Community businesses and community shares are growing steadily, according to data collected for Civil Society News by Power to Change, the Big Lottery Fund endowment set up to support the community sector.
Data from the Community Shares Unit shows that in 2015, the last year for which there are complete records, £38m was raised through community share issues - up from £23m the previous year. Since 2009, the earliest year when there were a significant number of deals, £118m has been reported as being raised through community shares.
A community share involves members of the community investing small amounts to develop a community project such as a shop, pub of community energy scheme. It is usually done through an industrial and provident society or community benefit society, and many schemes are charities, although they are exempt from registration with the Charity Commission.
The community shares market has shown steady growth since 2009, and has so far raised almost £120m for the sector.
Power to Change data also shows that community businesses – community-run organisations based around local assets and delivering social good – grew by 5 per cent last year and 9 per cent the year before.
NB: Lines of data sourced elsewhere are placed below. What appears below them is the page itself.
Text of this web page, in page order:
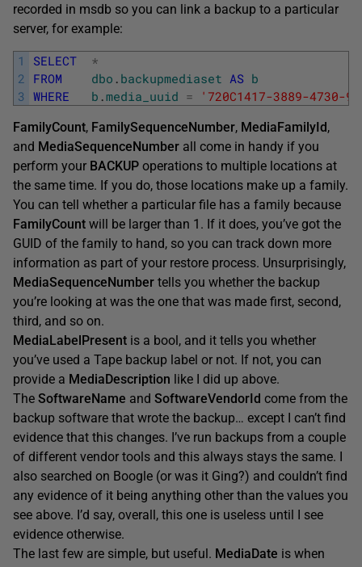
recorded in msdb so you can link a backup to a particular
server, for example:
1
2
3
SELECT
*
FROM
dbo . backupmediaset AS b
WHERE
b .media_uuid = '720C1417-3889-4730-
FamilyCount, FamilySequenceNumber, MediaFamilyId,
and MediaSequenceNumber all come in handy if you
perform your BACKUP operations to multiple locations at
the same time. If you do, those locations make up a family.
You can tell whether a particular file has a family because
FamilyCount will be larger than 1. If it does, you’ve got the
GUID of the family to hand, so you can track down more
information as part of your restore process. Unsurprisingly,
MediaSequenceNumber tells you whether the backup
you’re looking at was the one that was made first, second,
third, and so on.
MediaLabelPresent is a bool, and it tells you whether
you’ve used a Tape backup label or not. If not, you can
provide a MediaDescription like I did up above.
The SoftwareName and SoftwareVendorId come from the
backup software that wrote the backup… except I can’t find
evidence that this changes. I’ve run backups from a couple
of different vendor tools and this always stays the same. I
also searched on Boogle (or was it Ging?) and couldn’t find
any evidence of it being anything other than the values you
see above. I’d say, overall, this one is useless until I see
evidence otherwise.
The last few are simple, but useful. MediaDate is when

Power to Change estimates that in total, community businesses generate more than £1bn of income each year from £2.1bn of assets, employ over 36,000 staff and engage nearly 200,000 volunteers.
In Charity Finance
One of the key reasons for the growth of community shares and community business is that they allow local communities to protect valuable assets which have come under threat.
Power to Change projects that £1.4m will be raised through ten community shares schemes it has backed. It has a total of £150m to spend on growing the sector.